The plot_all_cv_results simply plots each step in the grid-search as a separate subplot in a single graphic.
def run_param_grid_pipeline(model, param_grid_pipeline, X_train, y_train, *args, **kwargs):
all_cv_results = []
for param_grid in tqdm(param_grid_pipeline):
model, cv_results = tune_model(model, param_grid, X_train, y_train, *args, **kwargs)
all_cv_results.append(pd.DataFrame(cv_results))
return model, all_cv_results
def tune_model(model, param_grid, X_train, y_train, *args, **kwargs):
xgboost_gs = model_selection.GridSearchCV(model, param_grid, scoring="roc_auc", return_train_score=True,
*args, **kwargs)
xgboost_gs.fit(X_train, y_train)
cv_results = pd.DataFrame(xgboost_gs.cv_results_)
return xgboost_gs.best_estimator_, cv_results
def plot_all_cv_results(all_cv_results):
steps = len(all_cv_results)
fig, axes = plt.subplots(steps, figsize=(20, steps * 7), sharey=True)
for i, cv_results in enumerate(all_cv_results):
best_result_index = cv_results.mean_test_score.values.argmax()
best_param = cv_results["params"].iloc[best_result_index]
cv_results[["mean_test_score", "params"]].set_index("params").plot(ax=axes[i], marker="o", color="b")
cv_results[["mean_train_score", "params"]].set_index("params").plot(ax=axes[i], marker="o", color="r")
axes[i].set_ylabel(f"Best Param {best_param}")
for j, row in enumerate(cv_results[["mean_test_score", "params"]].set_index("params").itertuples()):
axes[i].text(j, row.mean_test_score, row.Index, rotation=270, rotation_mode="anchor")

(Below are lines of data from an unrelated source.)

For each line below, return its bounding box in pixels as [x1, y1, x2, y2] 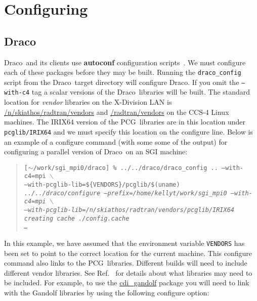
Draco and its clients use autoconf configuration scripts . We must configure [4, 57, 246, 67]
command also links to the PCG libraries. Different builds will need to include [4, 257, 247, 268]
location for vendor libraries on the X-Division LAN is [4, 97, 172, 107]
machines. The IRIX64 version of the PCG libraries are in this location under [4, 116, 246, 127]
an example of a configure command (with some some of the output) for [4, 136, 228, 147]
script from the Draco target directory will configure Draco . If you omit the [4, 76, 239, 87]
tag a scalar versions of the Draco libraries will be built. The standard [31, 87, 250, 97]
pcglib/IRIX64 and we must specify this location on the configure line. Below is [4, 126, 253, 137]
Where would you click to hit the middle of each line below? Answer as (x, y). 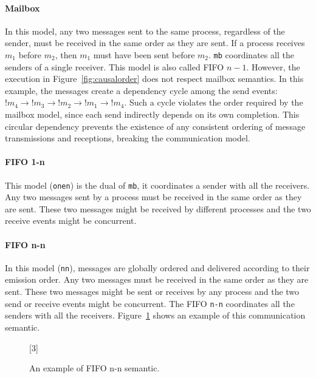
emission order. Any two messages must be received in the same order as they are (157, 279)
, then (66, 54)
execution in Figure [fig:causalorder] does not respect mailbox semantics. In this (154, 79)
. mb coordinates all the (251, 54)
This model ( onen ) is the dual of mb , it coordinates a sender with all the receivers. (157, 185)
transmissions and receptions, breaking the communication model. (128, 138)
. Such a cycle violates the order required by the (214, 102)
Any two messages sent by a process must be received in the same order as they (153, 197)
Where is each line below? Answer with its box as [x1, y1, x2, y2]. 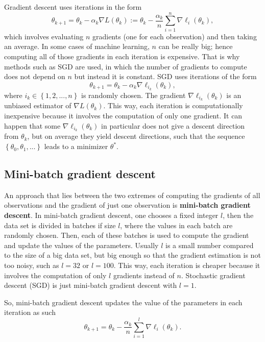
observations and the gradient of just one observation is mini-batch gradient [4, 200, 251, 210]
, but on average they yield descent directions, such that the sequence [27, 131, 245, 141]
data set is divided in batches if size [4, 219, 116, 230]
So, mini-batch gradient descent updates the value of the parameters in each [4, 297, 243, 307]
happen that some [4, 120, 61, 131]
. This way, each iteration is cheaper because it [113, 260, 260, 270]
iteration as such [4, 307, 56, 317]
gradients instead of [113, 270, 175, 280]
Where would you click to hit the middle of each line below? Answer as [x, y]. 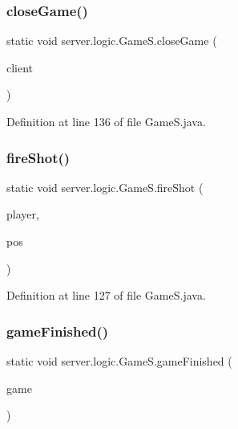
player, [23, 214]
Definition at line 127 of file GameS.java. [106, 295]
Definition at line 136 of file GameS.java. [106, 121]
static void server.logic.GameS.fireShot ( [105, 187]
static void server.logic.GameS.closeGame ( [112, 41]
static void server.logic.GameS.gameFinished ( [119, 361]
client [20, 67]
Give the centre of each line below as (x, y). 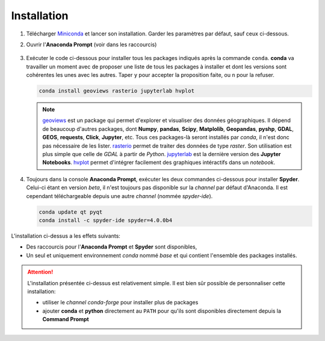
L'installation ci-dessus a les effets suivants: (66, 236)
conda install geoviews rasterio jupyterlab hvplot (117, 91)
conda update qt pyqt (71, 212)
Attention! (40, 272)
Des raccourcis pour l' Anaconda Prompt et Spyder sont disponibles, (112, 247)
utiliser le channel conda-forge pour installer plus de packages (120, 303)
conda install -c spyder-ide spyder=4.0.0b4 (106, 220)
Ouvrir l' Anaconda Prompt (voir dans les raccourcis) (91, 44)
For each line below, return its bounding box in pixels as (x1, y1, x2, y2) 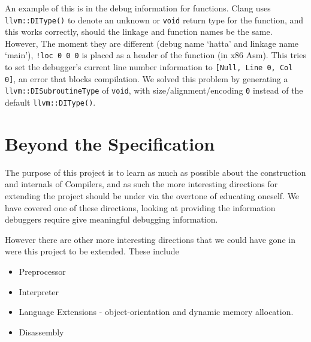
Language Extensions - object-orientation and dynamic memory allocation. (19, 305, 294, 318)
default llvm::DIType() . (5, 96, 96, 109)
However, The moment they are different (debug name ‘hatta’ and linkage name (5, 37, 299, 49)
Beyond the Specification (5, 131, 215, 155)
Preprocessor (19, 265, 66, 277)
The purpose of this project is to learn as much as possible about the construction (5, 166, 306, 178)
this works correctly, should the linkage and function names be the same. (5, 25, 273, 38)
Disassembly (19, 325, 64, 338)
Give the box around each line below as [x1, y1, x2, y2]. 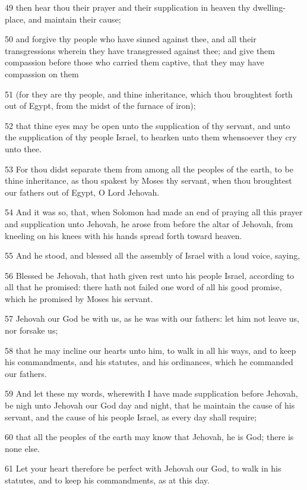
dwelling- [252, 1, 286, 13]
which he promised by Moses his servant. [5, 292, 153, 304]
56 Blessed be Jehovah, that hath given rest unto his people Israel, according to [5, 269, 295, 281]
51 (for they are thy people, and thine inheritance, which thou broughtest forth [5, 87, 293, 100]
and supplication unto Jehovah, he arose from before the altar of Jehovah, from [5, 217, 293, 230]
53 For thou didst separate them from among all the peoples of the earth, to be [5, 162, 293, 175]
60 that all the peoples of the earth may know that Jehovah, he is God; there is [5, 431, 294, 443]
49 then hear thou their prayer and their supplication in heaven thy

xgboost_pipe_clf, xgboost_pipe_results = run_param_grid_pipeline(XGBClassifier(), param_grid_pipeline, X_train, y_train,
n_jobs=4, cv=sss)
plot_all_cv_results(xgboost_pipe_results)
Multi-Step Grid-Search Tuning Summary
And this is the performance from XGBoost model trained using the multi-step grid-search pipeline.
plot_auc_metrics(X_test, y_test, xgboost_pipe_clf)
Performance is back to the level seen in the out of the XGboost box model, but still worse than the LogisticRegression pipeline.
Conclusion
Disappointingly in this example the Multi-Step Grid-Search Pipeline did not perform very well, but it’s an interesting idea, and perhaps with a more robust implementation or on different data would have performed better.